Voltaire profanely said that if there were no God it would be necessary to invent one;
convictions of similar cogency drove the Hobbean man to bow his neck to the
dictatorship of the neologist. ‘The Greeks have but one word, λόγος, for both speech
and reason; not that they thought there was no speech without reason, but no
reasoning without speech.’1. Truth is a necessity; but necessary truth is a will-o’-thewisp. Seekers after truth—how Hobbes despised them, all that deluded race who
dreamt of a law whose seat is the bosom of God, her voice the harmony of the world:
all things in heaven and earth doing her homage! Rather, boldly conclude that truth is
not to be sought, but made. Let men agree what is to be truth, and truth it shall be.

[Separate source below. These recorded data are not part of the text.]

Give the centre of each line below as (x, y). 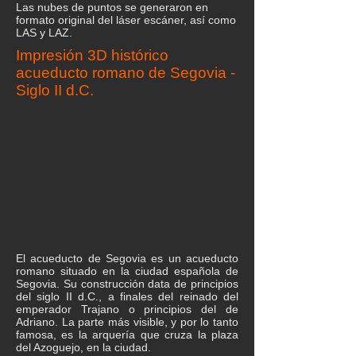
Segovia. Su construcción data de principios (127, 284)
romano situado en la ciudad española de (127, 271)
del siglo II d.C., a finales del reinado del (127, 296)
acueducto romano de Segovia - (126, 73)
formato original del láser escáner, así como (126, 20)
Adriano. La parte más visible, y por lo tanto (127, 322)
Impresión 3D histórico (92, 55)
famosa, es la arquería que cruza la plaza (127, 335)

There is truth and truth abounding when once it is recognized that truth is only of
universals, that there is nothing in the world universal but names, and that names are
imposed arbitrio hominum. Fiction is not, as people hold, the image or the distortion
of the real which it counterfeits; it is the very and only foundation of that reality
which is rational. Here is Hobbes’s answer to that question which, in its varied
phrasing, has never ceased to trouble philosophy. Are there innate ideas? What is the
ultimate criterion of truth? Is there a transcendent reason? What is common sense?

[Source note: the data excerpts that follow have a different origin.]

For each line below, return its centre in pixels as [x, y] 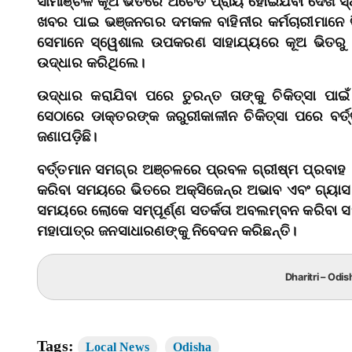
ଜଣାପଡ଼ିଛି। [67, 137]
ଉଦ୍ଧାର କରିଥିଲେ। [91, 63]
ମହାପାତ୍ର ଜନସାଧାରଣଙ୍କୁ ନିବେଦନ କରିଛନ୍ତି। [167, 231]
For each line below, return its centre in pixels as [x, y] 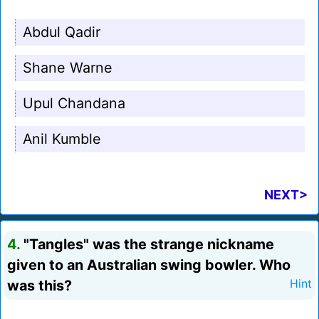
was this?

Are there any undemonstrable and indubitable axioms fundamental to all thought?
How is a synthetic a priori judgement possible?

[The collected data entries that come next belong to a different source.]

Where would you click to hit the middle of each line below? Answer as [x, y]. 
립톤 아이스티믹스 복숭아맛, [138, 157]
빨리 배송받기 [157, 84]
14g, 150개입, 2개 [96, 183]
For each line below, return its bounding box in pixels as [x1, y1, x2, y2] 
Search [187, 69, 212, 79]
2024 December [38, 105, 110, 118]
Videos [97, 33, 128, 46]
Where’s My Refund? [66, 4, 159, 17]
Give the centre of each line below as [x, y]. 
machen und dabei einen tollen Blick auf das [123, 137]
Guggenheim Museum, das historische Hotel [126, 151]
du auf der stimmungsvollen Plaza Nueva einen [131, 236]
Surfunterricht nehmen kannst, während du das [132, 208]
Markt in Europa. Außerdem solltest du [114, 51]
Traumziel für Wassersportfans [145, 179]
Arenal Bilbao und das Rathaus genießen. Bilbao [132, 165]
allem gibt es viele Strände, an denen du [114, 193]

The same temper which leads him to stifle thought with language carries him on to
substitute definitions for first principles. Prima philosophia—metaphysics in
Aristotle’s sense—is first a body of definitions. These definitions are our points of
departure: we must start by agreeing upon them. For ‘the light of human minds is
perspicuous words, by exact definitions first snuffed and purged from ambiguity’.1. A
definition must be held to be satisfactory if it be clear. The master claims a free and
absolute right of arbitrary definition. The scholar queries: Is the definition true? is it
adequate? does it assort with reality? To whom the master testily replies: You are
irrelevant; your only right is to ask, Is it clear? Unless my definitions are accepted as
first principles, science, i.e. a deductive system of consequences, is impossible, and
inference foreclosed. Let me remind you again that agreement on definitions is the
sine qua non of intelligible reasoning; and then for the sake of peace and lucidity let
me beg—nay insist—that you accept my ruling on the use of names. Are they not
arbitrary? Is not one man’s imposition as good as another’s? Mine therefore—at least
for purposes of argument—rather better than yours? Hobbes knew what he was about;
he was ‘rare at definitions’, said the admiring John Aubrey.1. It was because he very
clearly saw that in the prerogative of definition lay the sovereignty in philosophy.
But, you say, he must recognize some real, unconventional, transcendent standard of
truth somewhere: for otherwise by what right does he distinguish between truth and
error? And what is the meaning of the charges ‘absurd’ and ‘insignificant’ so freely
lavished on opinions with which he disagrees? I can only reply that his distinctions
between truth and falsehood, sense and absurdity, are perfectly consistent with the
doctrine I have been expounding. Man’s privilege of reason ‘is allayed by another:
and that is, by the privilege of absurdity; to which no living creature is subject, but
man only. …for it is most true that Cicero saith of them somewhere: that there can be
nothing so absurd but may be found in the books of philosophers.’2. ‘As men abound
in copiousness of language, so they become more wise, or more mad than ordinary…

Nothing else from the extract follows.